### Directions for this task
Give a faithful, exact copy of all entries, minus the images.

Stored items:
▼▼▼
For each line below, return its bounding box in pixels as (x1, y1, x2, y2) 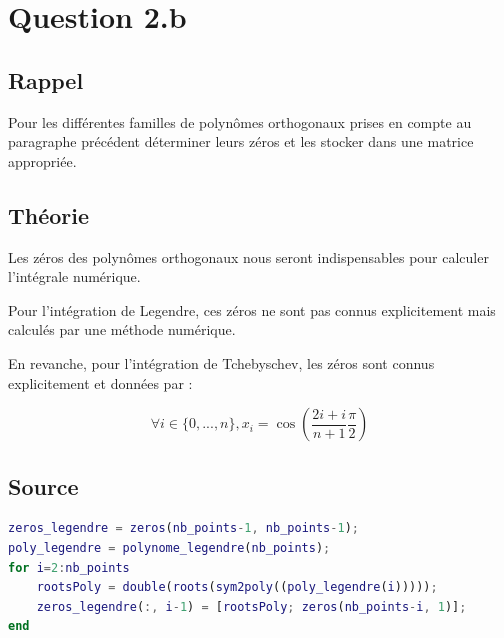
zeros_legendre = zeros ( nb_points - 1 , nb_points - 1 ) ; (8, 521, 359, 536)
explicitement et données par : (8, 372, 193, 393)
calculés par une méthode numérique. (8, 319, 236, 340)
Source (8, 470, 79, 501)
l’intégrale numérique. (8, 266, 141, 287)
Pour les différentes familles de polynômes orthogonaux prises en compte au (8, 111, 472, 132)
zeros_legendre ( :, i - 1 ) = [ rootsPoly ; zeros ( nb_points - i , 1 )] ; (36, 599, 467, 614)
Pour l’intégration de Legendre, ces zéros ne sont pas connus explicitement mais (8, 299, 496, 320)
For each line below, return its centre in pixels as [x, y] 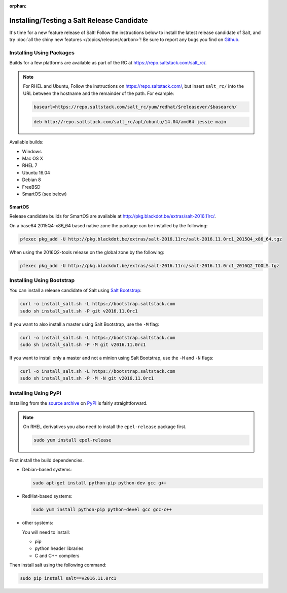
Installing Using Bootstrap [42, 280]
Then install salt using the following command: [58, 565]
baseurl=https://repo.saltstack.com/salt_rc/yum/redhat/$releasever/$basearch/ [135, 107]
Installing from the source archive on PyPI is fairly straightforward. [79, 403]
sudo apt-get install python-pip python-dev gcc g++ [100, 483]
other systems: [38, 523]
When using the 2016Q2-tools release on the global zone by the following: [87, 252]
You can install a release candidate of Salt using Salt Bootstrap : [76, 290]
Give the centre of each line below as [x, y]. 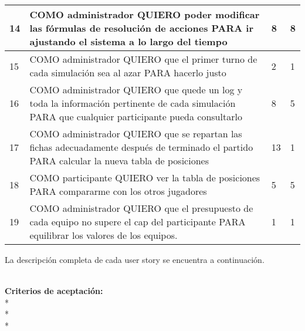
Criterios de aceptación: [54, 291]
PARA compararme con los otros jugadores [118, 191]
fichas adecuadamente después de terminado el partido [141, 147]
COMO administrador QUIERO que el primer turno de [143, 59]
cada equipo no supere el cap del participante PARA [138, 222]
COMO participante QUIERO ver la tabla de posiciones [145, 178]
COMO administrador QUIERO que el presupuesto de [141, 208]
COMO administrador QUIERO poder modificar [145, 14]
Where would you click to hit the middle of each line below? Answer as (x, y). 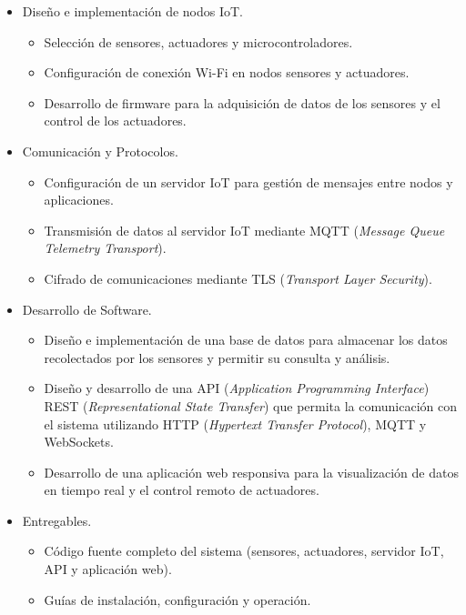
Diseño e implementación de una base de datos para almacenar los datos (246, 340)
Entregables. (57, 520)
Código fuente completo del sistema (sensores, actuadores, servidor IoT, (244, 551)
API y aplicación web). (108, 569)
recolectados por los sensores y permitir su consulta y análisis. (217, 357)
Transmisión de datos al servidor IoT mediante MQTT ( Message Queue (244, 230)
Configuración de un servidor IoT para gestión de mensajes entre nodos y (248, 181)
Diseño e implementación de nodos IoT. (133, 11)
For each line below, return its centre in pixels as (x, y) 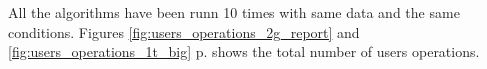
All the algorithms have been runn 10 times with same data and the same (234, 12)
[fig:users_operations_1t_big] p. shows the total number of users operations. (244, 51)
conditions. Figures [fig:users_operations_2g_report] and (184, 31)
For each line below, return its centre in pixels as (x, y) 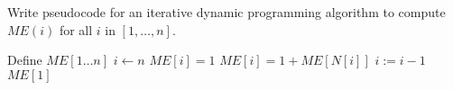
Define (25, 60)
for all (76, 29)
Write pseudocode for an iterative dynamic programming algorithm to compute (226, 12)
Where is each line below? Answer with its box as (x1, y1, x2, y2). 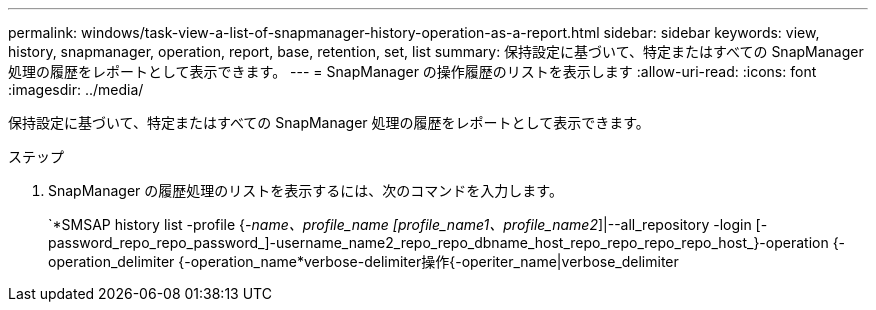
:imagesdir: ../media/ (8, 81, 144, 98)
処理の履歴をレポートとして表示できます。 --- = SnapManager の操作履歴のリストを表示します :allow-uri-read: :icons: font (8, 63, 817, 80)
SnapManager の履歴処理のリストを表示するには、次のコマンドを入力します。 (48, 182, 563, 199)
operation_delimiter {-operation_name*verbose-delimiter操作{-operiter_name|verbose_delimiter (48, 253, 679, 270)
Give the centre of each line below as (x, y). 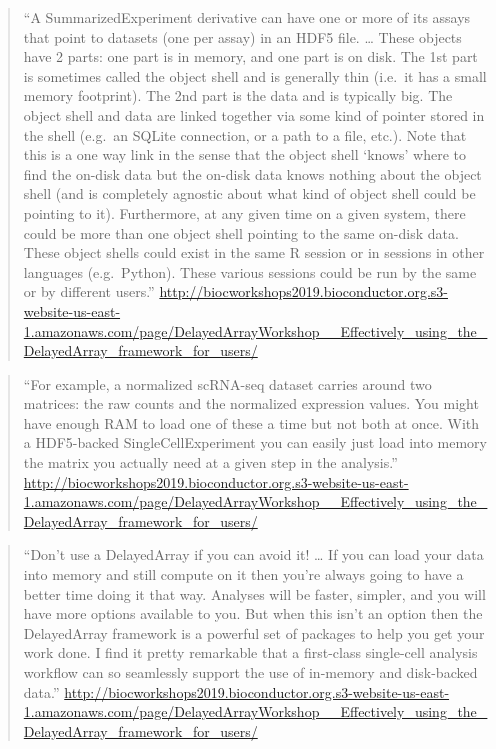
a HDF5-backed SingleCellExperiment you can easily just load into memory (255, 442)
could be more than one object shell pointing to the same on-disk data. (241, 232)
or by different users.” (89, 291)
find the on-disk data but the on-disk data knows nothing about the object (252, 173)
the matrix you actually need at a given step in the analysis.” (210, 462)
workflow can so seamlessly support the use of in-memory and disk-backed (250, 672)
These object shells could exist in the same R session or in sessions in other (254, 252)
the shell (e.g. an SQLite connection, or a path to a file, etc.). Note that (245, 134)
▲▲▲
### Output
For each line below, return its bounding box in pixels as (x1, y1, x2, y2) 
zeros_legendre = zeros ( nb_points - 1 , nb_points - 1 ) ; (8, 521, 359, 536)
explicitement et données par : (8, 372, 193, 393)
calculés par une méthode numérique. (8, 319, 236, 340)
Source (8, 470, 79, 501)
l’intégrale numérique. (8, 266, 141, 287)
Pour les différentes familles de polynômes orthogonaux prises en compte au (8, 111, 472, 132)
zeros_legendre ( :, i - 1 ) = [ rootsPoly ; zeros ( nb_points - i , 1 )] ; (36, 599, 467, 614)
Pour l’intégration de Legendre, ces zéros ne sont pas connus explicitement mais (8, 299, 496, 320)
For each line below, return its centre in pixels as [x, y] 
Installing Using Bootstrap [42, 280]
Then install salt using the following command: [58, 565]
baseurl=https://repo.saltstack.com/salt_rc/yum/redhat/$releasever/$basearch/ [135, 107]
Installing from the source archive on PyPI is fairly straightforward. [79, 403]
sudo apt-get install python-pip python-dev gcc g++ [100, 483]
other systems: [38, 523]
When using the 2016Q2-tools release on the global zone by the following: [87, 252]
You can install a release candidate of Salt using Salt Bootstrap : [76, 290]
Give the centre of each line below as [x, y]. 
Criterios de aceptación: [54, 291]
PARA compararme con los otros jugadores [118, 191]
fichas adecuadamente después de terminado el partido [141, 147]
COMO administrador QUIERO que el primer turno de [143, 59]
cada equipo no supere el cap del participante PARA [138, 222]
COMO participante QUIERO ver la tabla de posiciones [145, 178]
COMO administrador QUIERO que el presupuesto de [141, 208]
COMO administrador QUIERO poder modificar [145, 14]
Where would you click to hit the middle of each line below? Answer as (x, y). 
Diseño e implementación de una base de datos para almacenar los datos (246, 340)
Entregables. (57, 520)
Código fuente completo del sistema (sensores, actuadores, servidor IoT, (244, 551)
API y aplicación web). (108, 569)
recolectados por los sensores y permitir su consulta y análisis. (217, 357)
Transmisión de datos al servidor IoT mediante MQTT ( Message Queue (244, 230)
Configuración de un servidor IoT para gestión de mensajes entre nodos y (248, 181)
Diseño e implementación de nodos IoT. (133, 11)
For each line below, return its centre in pixels as (x, y) 
All the algorithms have been runn 10 times with same data and the same (234, 12)
[fig:users_operations_1t_big] p. shows the total number of users operations. (244, 51)
conditions. Figures [fig:users_operations_2g_report] and (184, 31)
For each line below, return its centre in pixels as (x, y) 
Define (25, 60)
for all (76, 29)
Write pseudocode for an iterative dynamic programming algorithm to compute (226, 12)
Where is each line below? Answer with its box as (x1, y1, x2, y2). 
:imagesdir: ../media/ (8, 81, 144, 98)
処理の履歴をレポートとして表示できます。 --- = SnapManager の操作履歴のリストを表示します :allow-uri-read: :icons: font (8, 63, 817, 80)
SnapManager の履歴処理のリストを表示するには、次のコマンドを入力します。 (48, 182, 563, 199)
operation_delimiter {-operation_name*verbose-delimiter操作{-operiter_name|verbose_delimiter (48, 253, 679, 270)
Give the centre of each line below as (x, y). 
a HDF5-backed SingleCellExperiment you can easily just load into memory (255, 442)
could be more than one object shell pointing to the same on-disk data. (241, 232)
or by different users.” (89, 291)
find the on-disk data but the on-disk data knows nothing about the object (252, 173)
the matrix you actually need at a given step in the analysis.” (210, 462)
workflow can so seamlessly support the use of in-memory and disk-backed (250, 672)
These object shells could exist in the same R session or in sessions in other (254, 252)
the shell (e.g. an SQLite connection, or a path to a file, etc.). Note that (245, 134)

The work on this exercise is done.